(Beginning of Available data)

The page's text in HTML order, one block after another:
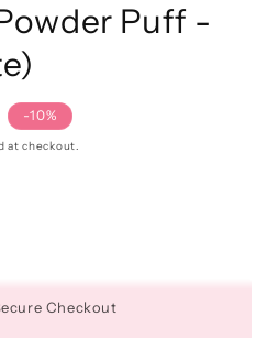
Puff -
-10%
at checkout.
Checkout
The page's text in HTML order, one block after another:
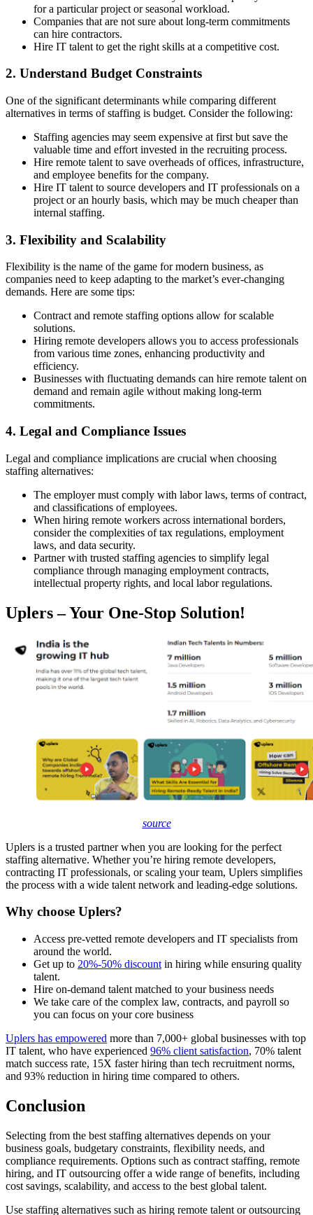
for a particular project or seasonal workload.
Companies that are not sure about long-term commitments
can hire contractors.
Hire IT talent to get the right skills at a competitive cost.
2. Understand Budget Constraints
One of the significant determinants while comparing different
alternatives in terms of staffing is budget. Consider the following:
Staffing agencies may seem expensive at first but save the
valuable time and effort invested in the recruiting process.
Hire remote talent to save overheads of offices, infrastructure,
and employee benefits for the company.
Hire IT talent to source developers and IT professionals on a
project or an hourly basis, which may be much cheaper than
internal staffing.
3. Flexibility and Scalability
Flexibility is the name of the game for modern business, as
companies need to keep adapting to the market’s ever-changing
demands. Here are some tips:
Contract and remote staffing options allow for scalable
solutions.
Hiring remote developers allows you to access professionals
from various time zones, enhancing productivity and
efficiency.
Businesses with fluctuating demands can hire remote talent on
demand and remain agile without making long-term
commitments.
4. Legal and Compliance Issues
Legal and compliance implications are crucial when choosing
staffing alternatives:
The employer must comply with labor laws, terms of contract,
and classifications of employees.
When hiring remote workers across international borders,
consider the complexities of tax regulations, employment
laws, and data security.
Partner with trusted staffing agencies to simplify legal
compliance through managing employment contracts,
intellectual property rights, and local labor regulations.
Uplers – Your One-Stop Solution!
source
Uplers is a trusted partner when you are looking for the perfect
staffing alternative. Whether you’re hiring remote developers,
contracting IT professionals, or scaling your team, Uplers simplifies
the process with a wide talent network and leading-edge solutions.
Why choose Uplers?
Access pre-vetted remote developers and IT specialists from
around the world.
Get up to 20%-50% discount in hiring while ensuring quality
talent.
Hire on-demand talent matched to your business needs
We take care of the complex law, contracts, and payroll so
you can focus on your core business
Uplers has empowered more than 7,000+ global businesses with top
IT talent, who have experienced 96% client satisfaction, 70% talent
match success rate, 15X faster hiring than tech recruitment norms,
and 93% reduction in hiring time compared to others.
Conclusion
Selecting from the best staffing alternatives depends on your
business goals, budgetary constraints, flexibility needs, and
compliance requirements. Options such as contract staffing, remote
hiring, and IT outsourcing offer a wide range of benefits, including
cost savings, scalability, and access to the best global talent.
Use staffing alternatives such as hiring remote talent or outsourcing
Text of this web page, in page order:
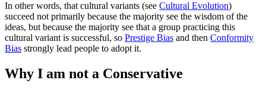
In other words, that cultural variants (see Cultural Evolution)
succeed not primarily because the majority see the wisdom of the
ideas, but because the majority see that a group practicing this
cultural variant is successful, so Prestige Bias and then Conformity
Bias strongly lead people to adopt it.
Why I am not a Conservative
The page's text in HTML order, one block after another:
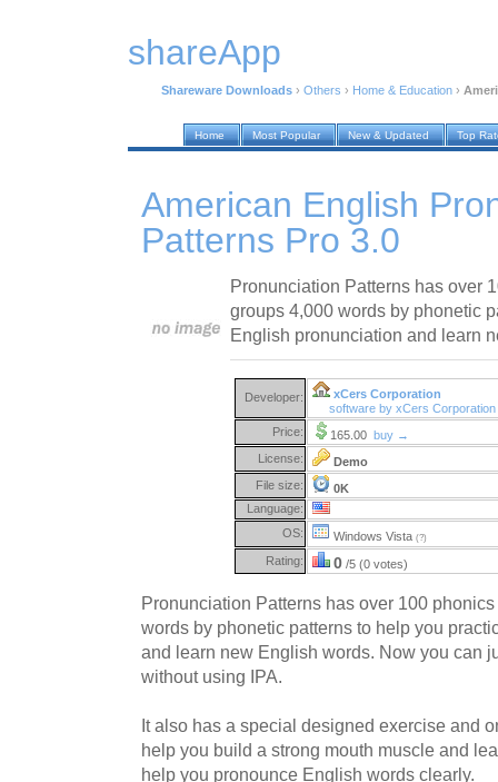
shareApp
Shareware Downloads › Others › Home & Education ›
Home Most Popular New & Updated Top
American English
Patterns Pro 3.0
Pronunciation Patterns has over
groups 4,000 words by phonetic
English pronunciation and learn
Developer:
xCers Corporation
software by xCers
Price:
165.00 buy →
License:
Demo
File size:
0K
Language:
OS:
Windows Vista (?)
Rating: 0 /5 (0 votes)
Pronunciation Patterns has over 100
words by phonetic patterns to help you
and learn new English words. Now you can
without using IPA.
It also has a special designed exercise and
help you build a strong mouth muscle and
help you pronounce English words clearly.
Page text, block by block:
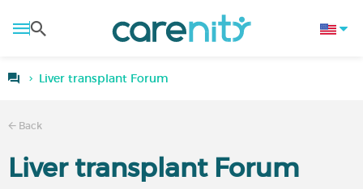
Liver transplant Forum
Back
Liver transplant Forum
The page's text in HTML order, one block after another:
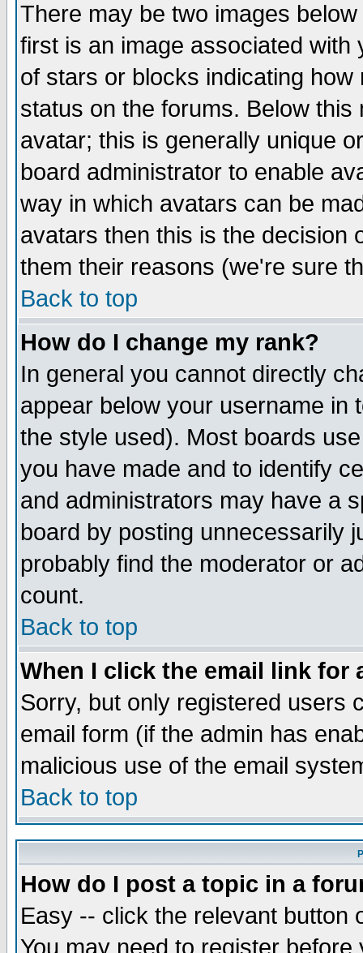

(End of Available data)

_Task instructions_. Only the records, copied exactly and free of pictures, belong in the answer.

_Result of the exercise_.
The page's text in HTML order, one block after another:
Puff -
-10%
at checkout.
Checkout
The page's text in HTML order, one block after another:
for a particular project or seasonal workload.
Companies that are not sure about long-term commitments
can hire contractors.
Hire IT talent to get the right skills at a competitive cost.
2. Understand Budget Constraints
One of the significant determinants while comparing different
alternatives in terms of staffing is budget. Consider the following:
Staffing agencies may seem expensive at first but save the
valuable time and effort invested in the recruiting process.
Hire remote talent to save overheads of offices, infrastructure,
and employee benefits for the company.
Hire IT talent to source developers and IT professionals on a
project or an hourly basis, which may be much cheaper than
internal staffing.
3. Flexibility and Scalability
Flexibility is the name of the game for modern business, as
companies need to keep adapting to the market’s ever-changing
demands. Here are some tips:
Contract and remote staffing options allow for scalable
solutions.
Hiring remote developers allows you to access professionals
from various time zones, enhancing productivity and
efficiency.
Businesses with fluctuating demands can hire remote talent on
demand and remain agile without making long-term
commitments.
4. Legal and Compliance Issues
Legal and compliance implications are crucial when choosing
staffing alternatives:
The employer must comply with labor laws, terms of contract,
and classifications of employees.
When hiring remote workers across international borders,
consider the complexities of tax regulations, employment
laws, and data security.
Partner with trusted staffing agencies to simplify legal
compliance through managing employment contracts,
intellectual property rights, and local labor regulations.
Uplers – Your One-Stop Solution!
source
Uplers is a trusted partner when you are looking for the perfect
staffing alternative. Whether you’re hiring remote developers,
contracting IT professionals, or scaling your team, Uplers simplifies
the process with a wide talent network and leading-edge solutions.
Why choose Uplers?
Access pre-vetted remote developers and IT specialists from
around the world.
Get up to 20%-50% discount in hiring while ensuring quality
talent.
Hire on-demand talent matched to your business needs
We take care of the complex law, contracts, and payroll so
you can focus on your core business
Uplers has empowered more than 7,000+ global businesses with top
IT talent, who have experienced 96% client satisfaction, 70% talent
match success rate, 15X faster hiring than tech recruitment norms,
and 93% reduction in hiring time compared to others.
Conclusion
Selecting from the best staffing alternatives depends on your
business goals, budgetary constraints, flexibility needs, and
compliance requirements. Options such as contract staffing, remote
hiring, and IT outsourcing offer a wide range of benefits, including
cost savings, scalability, and access to the best global talent.
Use staffing alternatives such as hiring remote talent or outsourcing
Text of this web page, in page order:
In other words, that cultural variants (see Cultural Evolution)
succeed not primarily because the majority see the wisdom of the
ideas, but because the majority see that a group practicing this
cultural variant is successful, so Prestige Bias and then Conformity
Bias strongly lead people to adopt it.
Why I am not a Conservative
The page's text in HTML order, one block after another:
shareApp
Shareware Downloads › Others › Home & Education ›
Home Most Popular New & Updated Top
American English
Patterns Pro 3.0
Pronunciation Patterns has over
groups 4,000 words by phonetic
English pronunciation and learn
Developer:
xCers Corporation
software by xCers
Price:
165.00 buy →
License:
Demo
File size:
0K
Language:
OS:
Windows Vista (?)
Rating: 0 /5 (0 votes)
Pronunciation Patterns has over 100
words by phonetic patterns to help you
and learn new English words. Now you can
without using IPA.
It also has a special designed exercise and
help you build a strong mouth muscle and
help you pronounce English words clearly.
Page text, block by block:
Liver transplant Forum
Back
Liver transplant Forum
The page's text in HTML order, one block after another:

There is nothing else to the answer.